> _Action item_:
The expected output is the line with "and green is" followed by every remaining line of the entries, all repeated exactly.

> _Entries shown_:
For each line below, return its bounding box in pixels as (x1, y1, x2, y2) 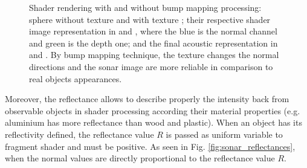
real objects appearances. (29, 72, 122, 85)
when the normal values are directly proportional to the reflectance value (5, 152, 275, 164)
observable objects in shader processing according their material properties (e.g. (5, 104, 300, 117)
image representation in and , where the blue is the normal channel (29, 25, 277, 37)
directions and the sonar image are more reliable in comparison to (29, 60, 273, 73)
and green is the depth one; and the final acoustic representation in (29, 36, 278, 49)
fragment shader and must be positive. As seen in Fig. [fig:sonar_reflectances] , (5, 140, 296, 152)
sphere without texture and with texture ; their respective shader (29, 13, 271, 25)

> _Solution below_:
and green is the depth one; and the final acoustic representation in (29, 36, 278, 49)
fragment shader and must be positive. As seen in Fig. [fig:sonar_reflectances] , (5, 140, 296, 152)
sphere without texture and with texture ; their respective shader (29, 13, 271, 25)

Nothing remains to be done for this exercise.